> _EXERCISE PROMPT_
Beginning at the line containing "Other ... operator" in the material below and ending at the line containing "and [207, 290]", return each line exactly and add nothing.

*** Opening of DATA SHOWN ***

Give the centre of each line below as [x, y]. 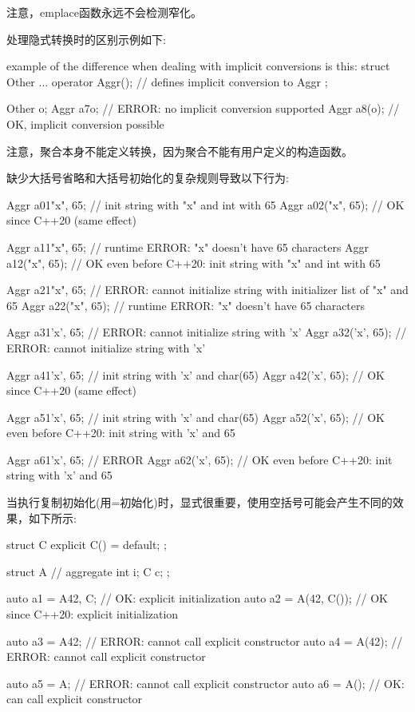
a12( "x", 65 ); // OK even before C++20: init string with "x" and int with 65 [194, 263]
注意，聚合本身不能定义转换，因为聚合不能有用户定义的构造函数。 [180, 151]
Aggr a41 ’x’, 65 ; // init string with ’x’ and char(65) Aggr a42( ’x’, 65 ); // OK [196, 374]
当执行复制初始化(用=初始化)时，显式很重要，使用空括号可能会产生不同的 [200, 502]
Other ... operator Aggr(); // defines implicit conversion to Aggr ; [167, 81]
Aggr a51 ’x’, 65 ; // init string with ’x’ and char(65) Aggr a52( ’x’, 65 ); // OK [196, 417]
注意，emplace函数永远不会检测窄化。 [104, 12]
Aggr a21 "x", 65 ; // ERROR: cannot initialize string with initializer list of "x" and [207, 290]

*** Close of DATA SHOWN ***
*** Opening of DATA SHOWN ***

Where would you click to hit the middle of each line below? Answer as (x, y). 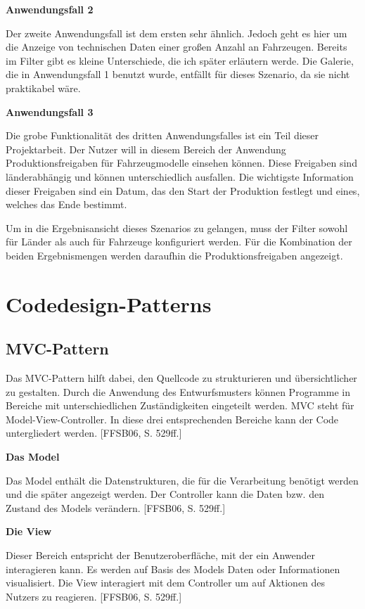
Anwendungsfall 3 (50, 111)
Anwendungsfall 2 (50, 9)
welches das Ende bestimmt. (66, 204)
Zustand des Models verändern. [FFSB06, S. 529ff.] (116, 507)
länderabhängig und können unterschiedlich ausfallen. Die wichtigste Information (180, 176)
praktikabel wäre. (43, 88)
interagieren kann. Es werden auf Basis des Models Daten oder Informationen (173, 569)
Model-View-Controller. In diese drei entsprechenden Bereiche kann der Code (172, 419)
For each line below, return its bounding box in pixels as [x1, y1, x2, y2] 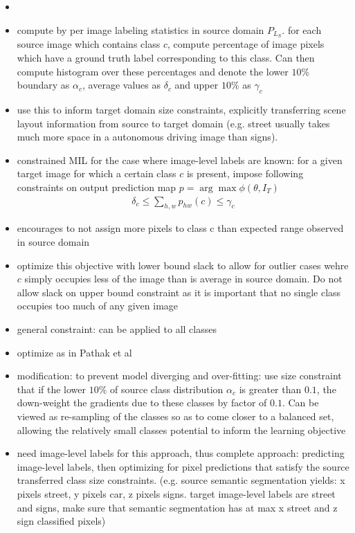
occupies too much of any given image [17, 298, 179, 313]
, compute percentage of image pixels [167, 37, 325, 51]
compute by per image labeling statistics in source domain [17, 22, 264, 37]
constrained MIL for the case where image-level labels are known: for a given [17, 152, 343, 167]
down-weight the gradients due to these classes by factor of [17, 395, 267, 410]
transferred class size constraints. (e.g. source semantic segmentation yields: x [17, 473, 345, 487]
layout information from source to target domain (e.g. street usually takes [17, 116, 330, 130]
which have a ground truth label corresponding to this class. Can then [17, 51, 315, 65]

*** Close of DATA SHOWN ***

> _RESPONSE BELOW_
Other ... operator Aggr(); // defines implicit conversion to Aggr ; [167, 81]
Aggr a51 ’x’, 65 ; // init string with ’x’ and char(65) Aggr a52( ’x’, 65 ); // OK [196, 417]
注意，emplace函数永远不会检测窄化。 [104, 12]
Aggr a21 "x", 65 ; // ERROR: cannot initialize string with initializer list of "x" and [207, 290]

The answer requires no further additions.